Task:
Exactly and only the lines from the one with "земляками. Выставка станет местом" through the last line of the records need to be set down; please skip the pictures.

Data for the task:
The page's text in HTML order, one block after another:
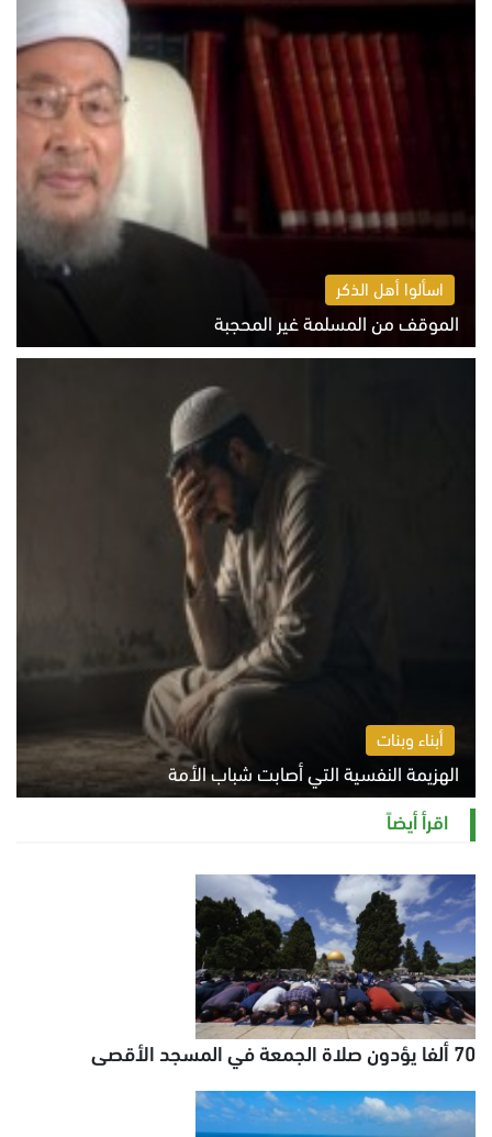
اسألوا أهل الذكر
الموقف من المسلمة غير المحجبة
الخميس 6 أغسطس 2026 10:45 ص
أبناء وبنات
الهزيمة النفسية التي أصابت شباب الأمة
الخميس 6 أغسطس 2026 11:12 ص
اقرأ أيضاً
70 ألفا يؤدون صلاة الجمعة في المسجد الأقصى
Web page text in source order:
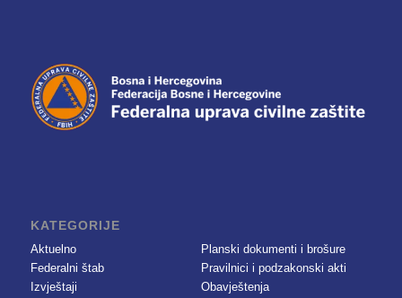
KATEGORIJE
Aktuelno
Federalni štab
Izvještaji
Planski dokumenti i brošure
Pravilnici i podzakonski akti
Obavještenja
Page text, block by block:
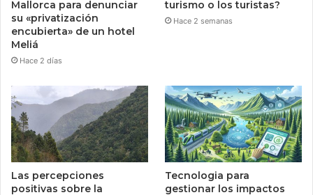
Mallorca para denunciar
su «privatización
encubierta» de un hotel
Meliá
Hace 2 días
turismo o los turistas?
Hace 2 semanas
Las percepciones
positivas sobre la
Tecnologia para
gestionar los impactos
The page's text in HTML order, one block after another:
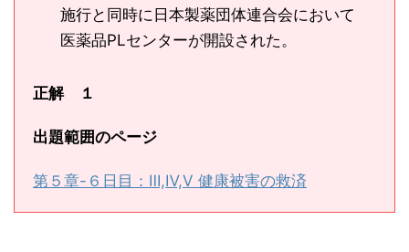
施行と同時に日本製薬団体連合会において
医薬品PLセンターが開設された。
正解 １
出題範囲のページ
第５章-６日目：Ⅲ,Ⅳ,Ⅴ 健康被害の救済
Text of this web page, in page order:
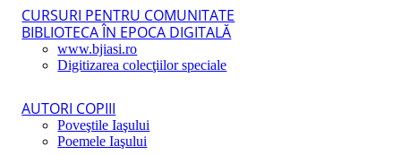
CURSURI PENTRU COMUNITATE
BIBLIOTECA ÎN EPOCA DIGITALĂ
www.bjiasi.ro
Digitizarea colecţiilor speciale
AUTORI COPIII
Poveştile Iaşului
Poemele Iaşului
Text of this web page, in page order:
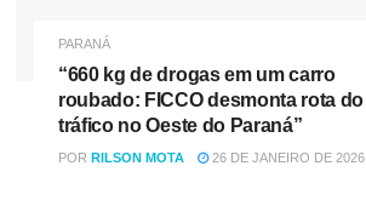
PARANÁ
“660 kg de drogas em um carro
roubado: FICCO desmonta rota do
tráfico no Oeste do Paraná”
POR RILSON MOTA 26 DE JANEIRO DE 2026
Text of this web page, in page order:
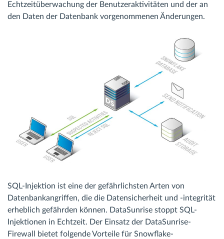
Echtzeitüberwachung der Benutzeraktivitäten und der an
den Daten der Datenbank vorgenommenen Änderungen.
SQL-Injektion ist eine der gefährlichsten Arten von
Datenbankangriffen, die die Datensicherheit und -integrität
erheblich gefährden können. DataSunrise stoppt SQL-
Injektionen in Echtzeit. Der Einsatz der DataSunrise-
Firewall bietet folgende Vorteile für Snowflake-
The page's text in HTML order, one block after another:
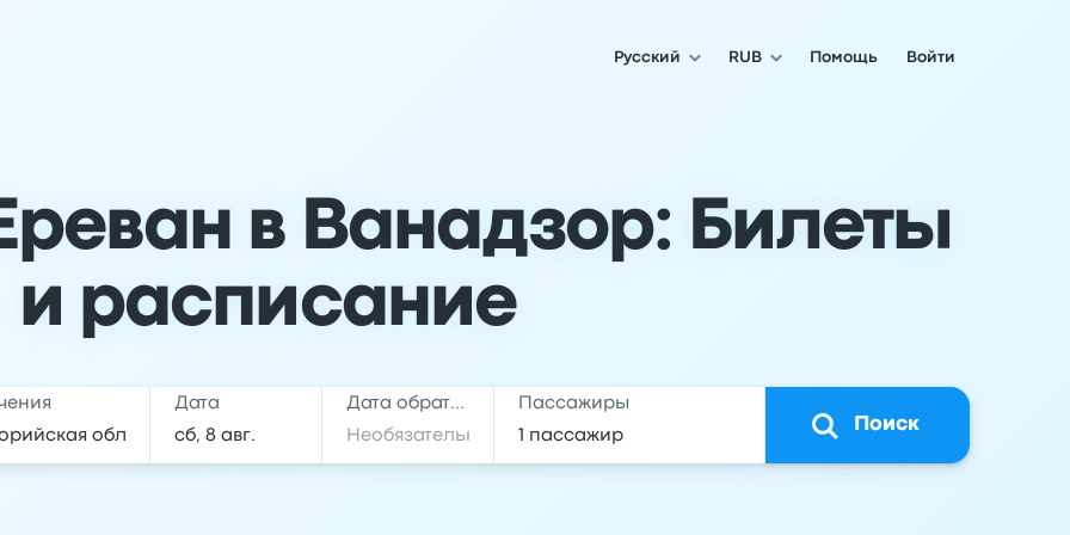
Русский RUB Помощь Войти
в Ванадзор: Билеты
и расписание
Дата Дата обратной поездки Пассажиры
Поиск
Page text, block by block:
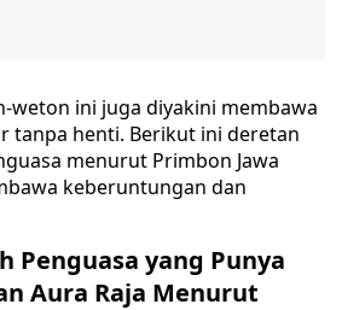
weton ini juga diyakini membawa
tanpa henti. Berikut ini deretan
menurut Primbon Jawa
keberuntungan dan
Penguasa yang Punya
Aura Raja Menurut
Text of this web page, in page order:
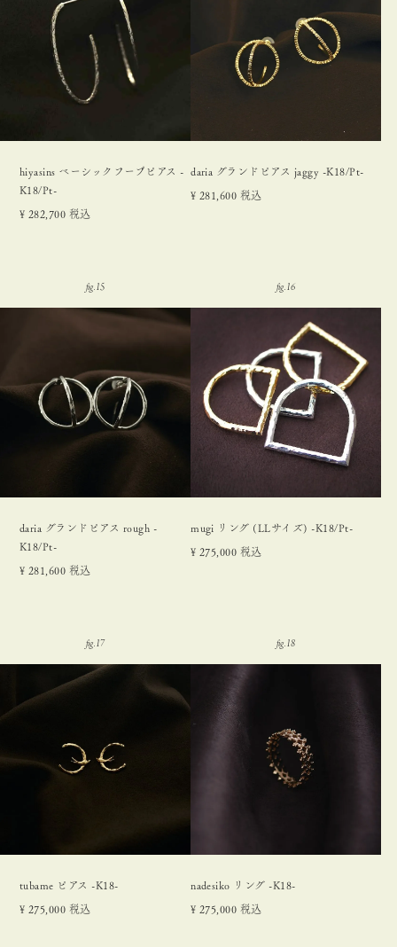
hiyasins ベーシックフープピアス -
K18/Pt-
¥ 282,700 税込
daria グランドピアス jaggy -K18/Pt-
¥ 281,600 税込
daria グランドピアス rough -
K18/Pt-
¥ 281,600 税込
mugi リング (LLサイズ) -K18/Pt-
¥ 275,000 税込
tubame ピアス -K18-
¥ 275,000 税込
nadesiko リング -K18-
¥ 275,000 税込
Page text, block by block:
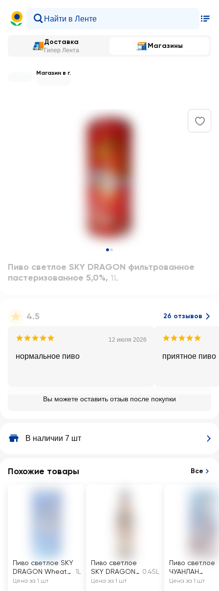
Доставка
Гипер Лента
Магазины
Магазин в г.
Пиво светлое SKY DRAGON фильтрованное
пастеризованное 5,0%, 1L
4.5 26 отзывов
12 июля 2026
нормальное пиво приятное пиво
Вы можете оставить отзыв после покупки
В наличии 7 шт
Похожие товары Все
Пиво светлое SKY
DRAGON Wheat
lager
1L
Цена за 1 шт
Пиво светлое
SKY DRAGON
фильтрованно
0.45L
Цена за 1 шт
Пиво светлое
ЧУАНЛАН
Цена за 1 шт
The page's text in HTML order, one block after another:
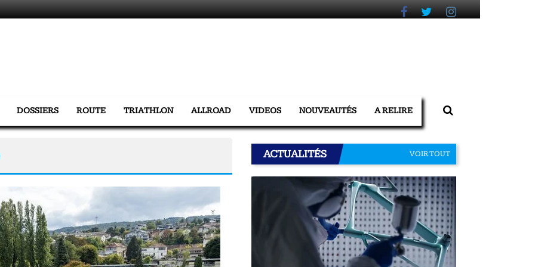
DOSSIERS ROUTE TRIATHLON ALLROAD VIDEOS NOUVEAUTÉS A RELIRE
ACTUALITÉS VOIR TOUT
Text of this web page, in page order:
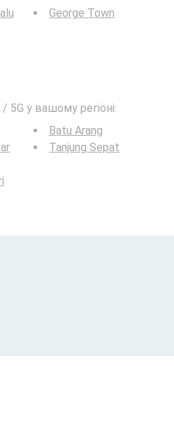
George Town
у вашому регіоні:
Batu Arang
Tanjung Sepat
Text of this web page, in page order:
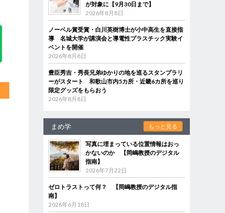
が対象に【9月30日まで】
2026年8月8日
ノーベル賞受賞・白川英樹博士が小中高生を直接指
導 名城大学が講演会と導電性プラスチック実験イ
ベントを開催
2026年8月8日
豊臣秀吉・秀長兄弟ゆかりの地を巡るスタンプラリ
ーがスタート 和歌山市内5カ所・近畿6カ所を巡り
限定グッズをもらおう
2026年8月8日
まめ学 もっと見る
写真に埋まっている位置情報はおっ
かないのか 【岡嶋教授のデジタル
指南】
2026年7月22日
ゼロトラストって何？ 【岡嶋教授のデジタル指
南】
2026年6月18日
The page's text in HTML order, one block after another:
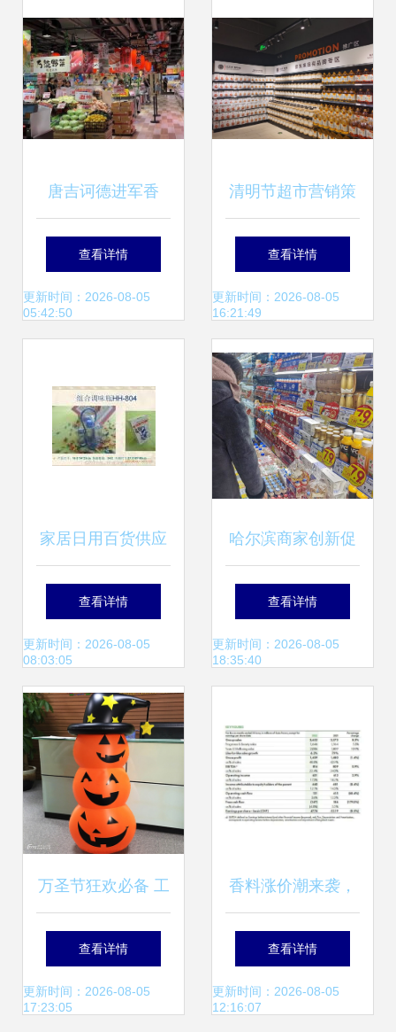
唐吉诃德进军香
港，平价魅力能否
征服内地游客？
查看详情
更新时间：2026-08-05
05:42:50
清明节超市营销策
略 聚焦顾客需求，
优化商品组合，提
升水果与日用百货
销售
查看详情
更新时间：2026-08-05
16:21:49
家居日用百货供应
商与批发市场采购
指南 高效销售策略
查看详情
更新时间：2026-08-05
08:03:05
哈尔滨商家创新促
销激发消费活力，
日用百货销售迎热
查看详情
更新时间：2026-08-05
18:35:40
万圣节狂欢必备 工
厂定制南瓜不倒翁
充气摆件，点亮节
查看详情
更新时间：2026-08-05
17:23:05
香料涨价潮来袭，
日化产业链面临新
一轮压力测试
查看详情
更新时间：2026-08-05
12:16:07
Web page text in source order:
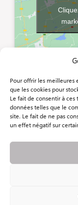
Pour offrir les meilleures
que les cookies pour
Le fait de consentir à
données telles que le
site. Le fait de ne pas
un effet négatif sur
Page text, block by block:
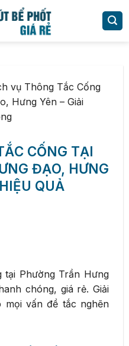
vụ Thông Tắc Cống
Hưng Yên – Giải
CỐNG TẠI
ĐẠO, HƯNG
QUẢ
tại Phường Trần Hưng
chóng, giá rẻ. Giải
mọi vấn đề tắc nghẽn
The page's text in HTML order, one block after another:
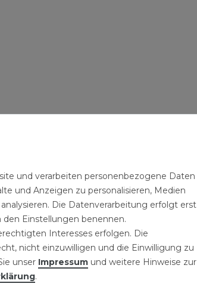
und verarbeiten personenbezogene Daten
und Anzeigen zu personalisieren, Medien
Die Datenverarbeitung erfolgt erst
Einstellungen benennen.
Interesses erfolgen. Die
nicht einzuwilligen und die Einwilligung zu
unser Impressum und weitere Hinweise zur
.
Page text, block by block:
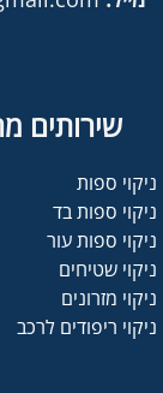
שירותים
ניקוי ספות
ניקוי ספות בד
ניקוי ספות עור
ניקוי שטיחים
ניקוי מזרונים
ניקוי ריפודים לרכב
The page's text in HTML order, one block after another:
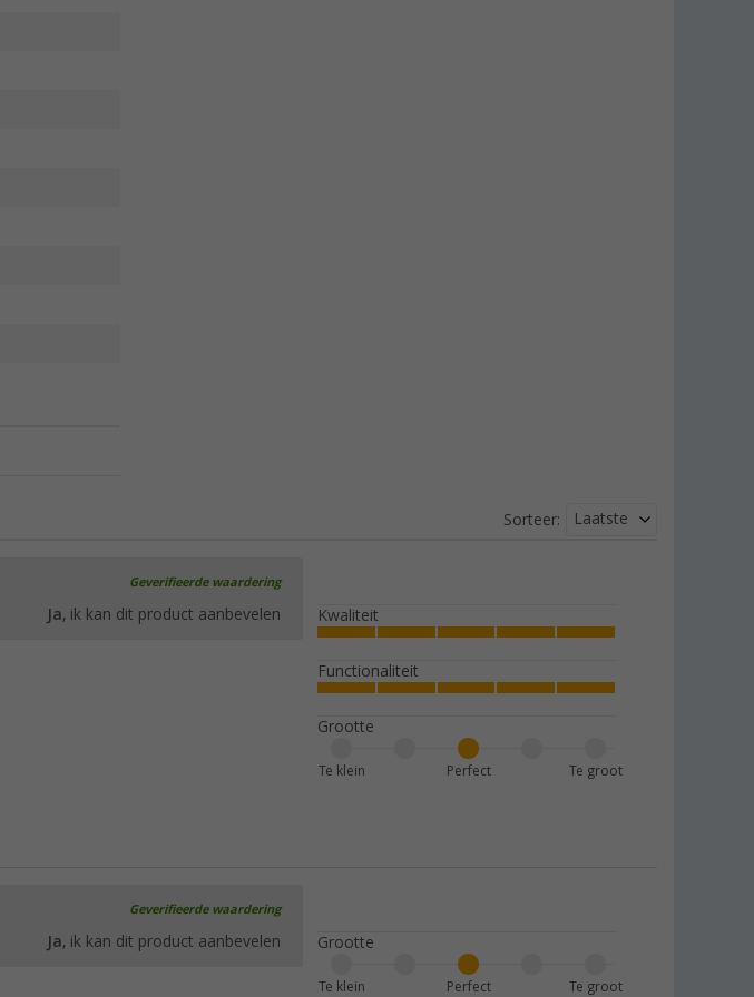
Sorteer: Laatste
Geverifieerde waardering
Ja, ik kan dit product aanbevelen Kwaliteit
Functionaliteit
Grootte
Te groot
Perfect
Te klein
Geverifieerde waardering
Ja, ik kan dit product aanbevelen Grootte
Te groot
Perfect
Te klein
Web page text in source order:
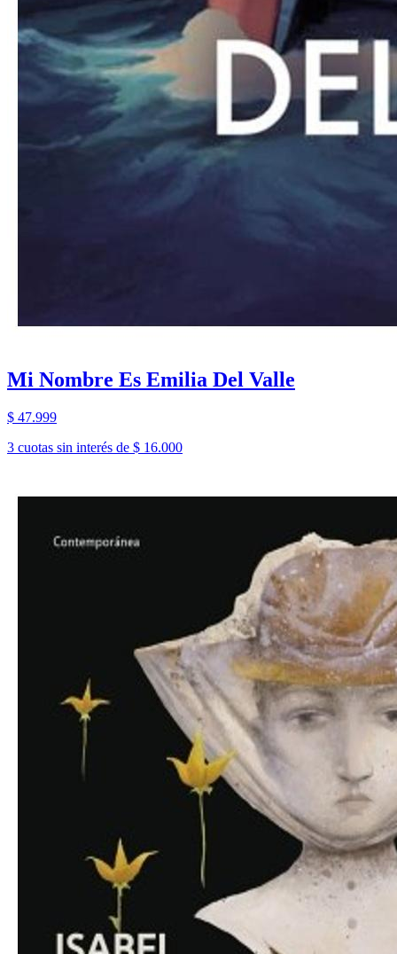
Mi Nombre Es Emilia Del Valle
$ 47.999
3 cuotas sin interés de $ 16.000
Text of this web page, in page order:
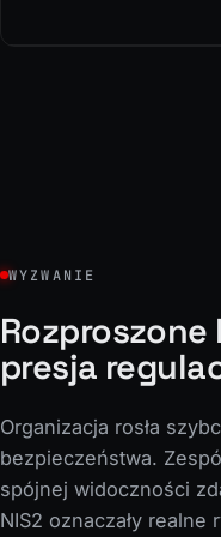
WYZWANIE
presja
Organizacja rosła
bezpieczeństwa.
spójnej widoczności
NIS2 oznaczały
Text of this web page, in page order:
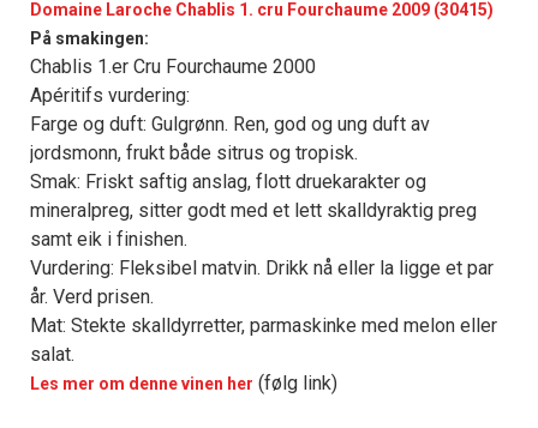
Domaine Laroche Chablis 1. cru Fourchaume 2009 (30415)
På smakingen:
Chablis 1.er Cru Fourchaume 2000
Apéritifs vurdering:
Farge og duft: Gulgrønn. Ren, god og ung duft av
jordsmonn, frukt både sitrus og tropisk.
Smak: Friskt saftig anslag, flott druekarakter og
mineralpreg, sitter godt med et lett skalldyraktig preg
samt eik i finishen.
Vurdering: Fleksibel matvin. Drikk nå eller la ligge et par
år. Verd prisen.
Mat: Stekte skalldyrretter, parmaskinke med melon eller
salat.
Les mer om denne vinen her (følg link)
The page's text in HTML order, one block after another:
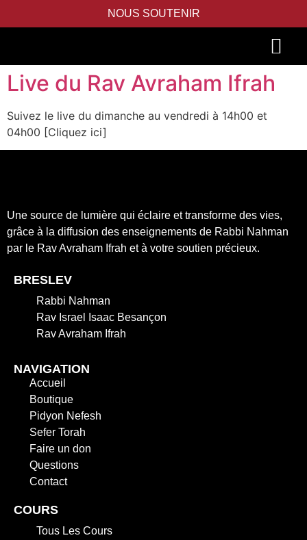
NOUS SOUTENIR
Live du Rav Avraham Ifrah
Suivez le live du dimanche au vendredi à 14h00 et
04h00 [Cliquez ici]
Une source de lumière qui éclaire et transforme des vies,
grâce à la diffusion des enseignements de Rabbi Nahman
par le Rav Avraham Ifrah et à votre soutien précieux.
BRESLEV
Rabbi Nahman
Rav Israel Isaac Besançon
Rav Avraham Ifrah
NAVIGATION
Accueil
Boutique
Pidyon Nefesh
Sefer Torah
Faire un don
Questions
Contact
COURS
Tous Les Cours
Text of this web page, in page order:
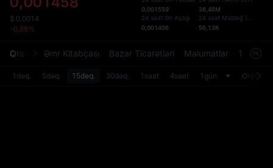
SPCX
HFT
SPCX
$ 0,0014
-0,88%
0,001559
24 saat Ən Aşağı
0,001406
38,46M
24 saat Məbləğ (
56,13K
Qrafik Əmr Kitabçası Bazar Ticarətləri Məlumatlar
1dəq. 5dəq. 15dəq. 30dəq. 1saat 4saat 1gün Orijinal
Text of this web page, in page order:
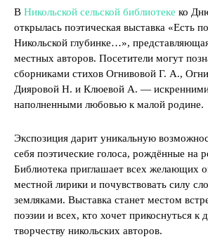
В Никольской сельской библиотеке ко
открылась поэтическая выставка «Есть
Никольской глубинке…»,
местных авторов. Посетители могут
сборниками стихов Огнивовой Г. А.,
Дияровой Н. и Клюевой А. —
наполненными любовью к малой родине.
Экспозиция дарит уникальную
себя поэтические голоса, рождённые на
Библиотека приглашает всех желающих
местной лирики и почувствовать силу
земляками. Выставка станет местом
поэзии и всех, кто хочет прикоснуться к
творчеству никольских авторов.
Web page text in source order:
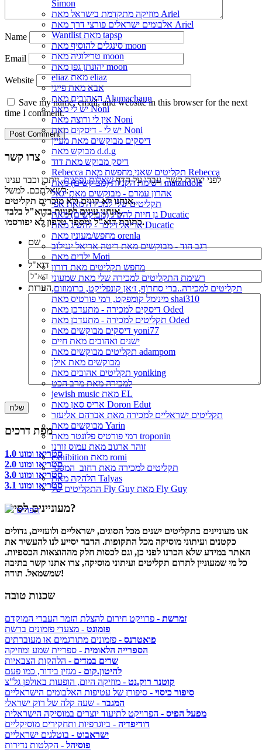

Answer section:
земляками. Выставка станет местом
поэзии и всех, кто хочет прикоснуться к
творчеству никольских авторов.
Web page text in source order:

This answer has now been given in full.